## TASK
Starting with the line that has "DEVOTIONALS" in the records below and ending with the line that has "Top Down 3D GTA", output those lines exactly and nothing more; omit the pictures.

## EXTRACTED ENTRIES

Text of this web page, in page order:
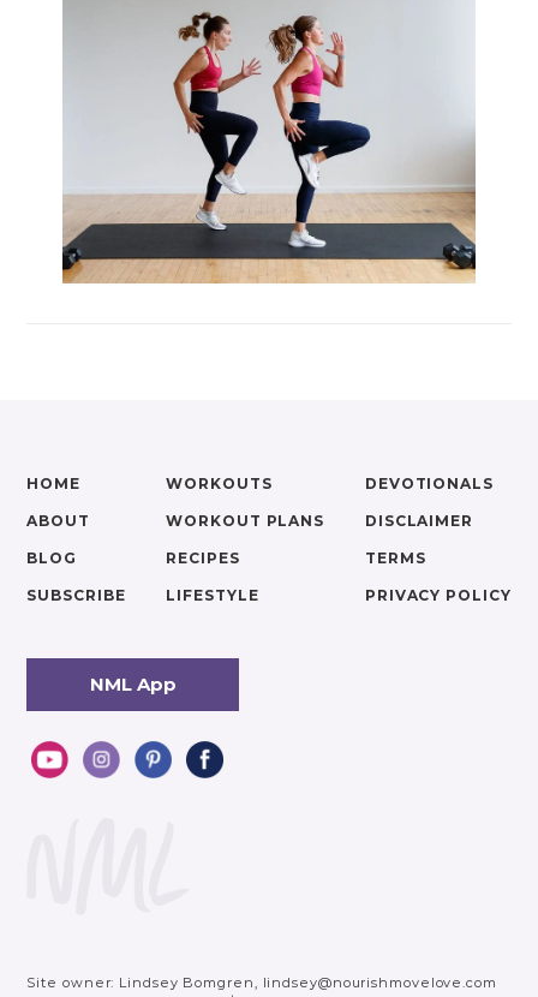
HOME
ABOUT
BLOG
SUBSCRIBE
WORKOUTS
WORKOUT PLANS
RECIPES
LIFESTYLE
DEVOTIONALS
DISCLAIMER
TERMS
PRIVACY POLICY
NML App
Site owner: Lindsey Bomgren, lindsey@nourishmovelove.com
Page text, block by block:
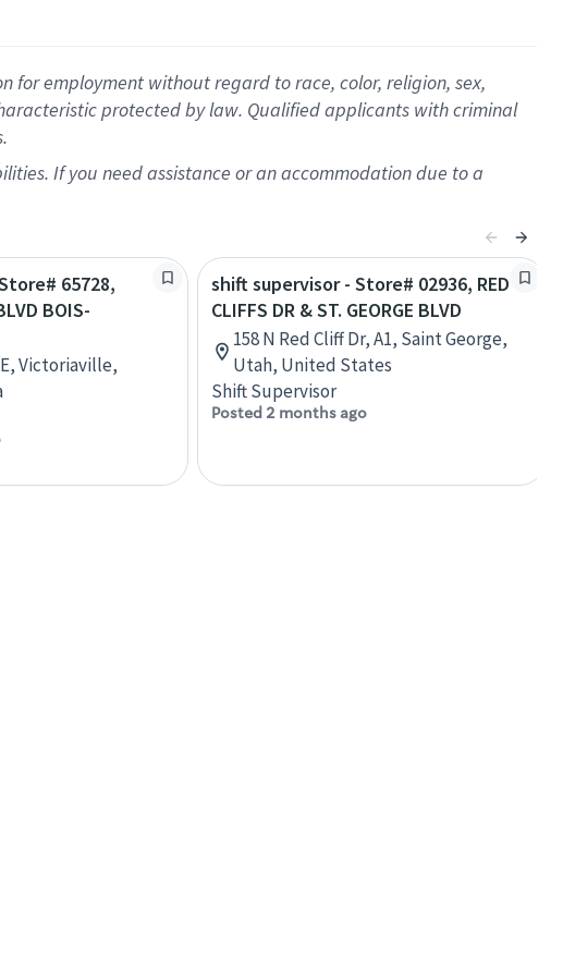
for employment without regard to race, color, religion, sex,
protected by law. Qualified applicants with criminal
If you need assistance or an accommodation due to a
65728,
BOIS-
Victoriaville,
shift supervisor - Store# 02936, RED
CLIFFS DR & ST. GEORGE BLVD
158 N Red Cliff Dr, A1, Saint George,
Utah, United States
Shift Supervisor
Posted 2 months ago
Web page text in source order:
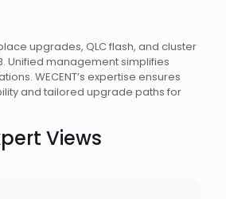
upgrades, QLC flash, and cluster
Unified management simplifies
WECENT’s expertise ensures
and tailored upgrade paths for
Views
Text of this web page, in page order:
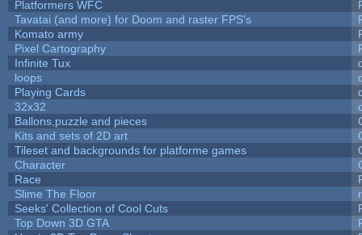
Platformers WFC
Tavatai (and more) for Doom and raster FPS's
Komato army
Pixel Cartography
Infinite Tux
loops
Playing Cards
32x32
Ballons,puzzle and pieces
Kits and sets of 2D art
Tileset and backgrounds for platforme games
Character
Race
Slime The Floor
Seeks' Collection of Cool Cuts
Top Down 3D GTA
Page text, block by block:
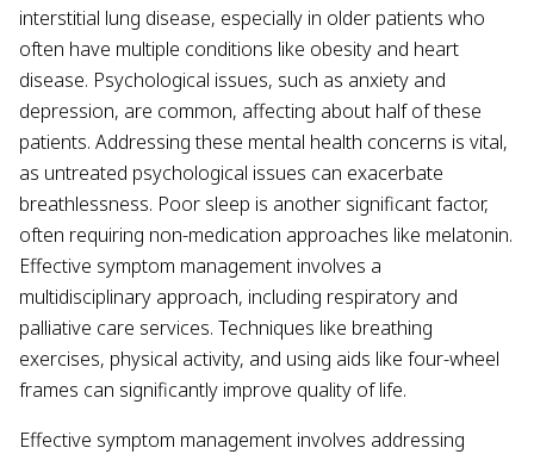
interstitial lung disease, especially in older patients who
often have multiple conditions like obesity and heart
disease. Psychological issues, such as anxiety and
depression, are common, affecting about half of these
patients. Addressing these mental health concerns is vital,
as untreated psychological issues can exacerbate
breathlessness. Poor sleep is another significant factor,
often requiring non-medication approaches like melatonin.
Effective symptom management involves a
multidisciplinary approach, including respiratory and
palliative care services. Techniques like breathing
exercises, physical activity, and using aids like four-wheel
frames can significantly improve quality of life.
Effective symptom management involves addressing
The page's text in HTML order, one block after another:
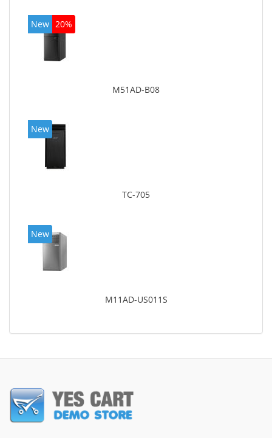
New 20%
M51AD-B08
New
TC-705
New
M11AD-US011S
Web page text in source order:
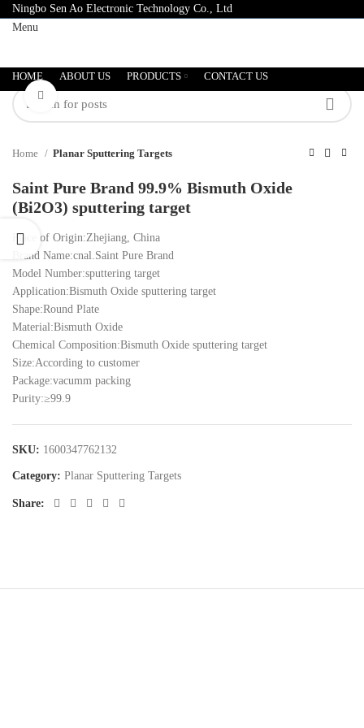
Ningbo Sen Ao Electronic Technology Co., Ltd
Menu
HOME ABOUT US PRODUCTS
CONTACT US
Home Planar Sputtering Targets
Saint Pure Brand 99.9% Bismuth Oxide
(Bi2O3) sputtering target
Place of Origin:Zhejiang, China
Brand Name:cnal.Saint Pure Brand
Model Number:sputtering target
Application:Bismuth Oxide sputtering target
Shape:Round Plate
Material:Bismuth Oxide
Chemical Composition:Bismuth Oxide sputtering target
Size:According to customer
Package:vacumm packing
Purity:≥99.9
SKU: 1600347762132
Category: Planar Sputtering Targets
Share:

## YOUR RESPONSE
DEVOTIONALS
DISCLAIMER
TERMS
PRIVACY POLICY
NML App
Site owner: Lindsey Bomgren, lindsey@nourishmovelove.com
Page text, block by block:
for employment without regard to race, color, religion, sex,
protected by law. Qualified applicants with criminal
If you need assistance or an accommodation due to a
65728,
BOIS-
Victoriaville,
shift supervisor - Store# 02936, RED
CLIFFS DR & ST. GEORGE BLVD
158 N Red Cliff Dr, A1, Saint George,
Utah, United States
Shift Supervisor
Posted 2 months ago
Web page text in source order:
upgrades, QLC flash, and cluster
Unified management simplifies
WECENT’s expertise ensures
and tailored upgrade paths for
Views
Text of this web page, in page order:
Platformers WFC
Tavatai (and more) for Doom and raster FPS's
Komato army
Pixel Cartography
Infinite Tux
loops
Playing Cards
32x32
Ballons,puzzle and pieces
Kits and sets of 2D art
Tileset and backgrounds for platforme games
Character
Race
Slime The Floor
Seeks' Collection of Cool Cuts
Top Down 3D GTA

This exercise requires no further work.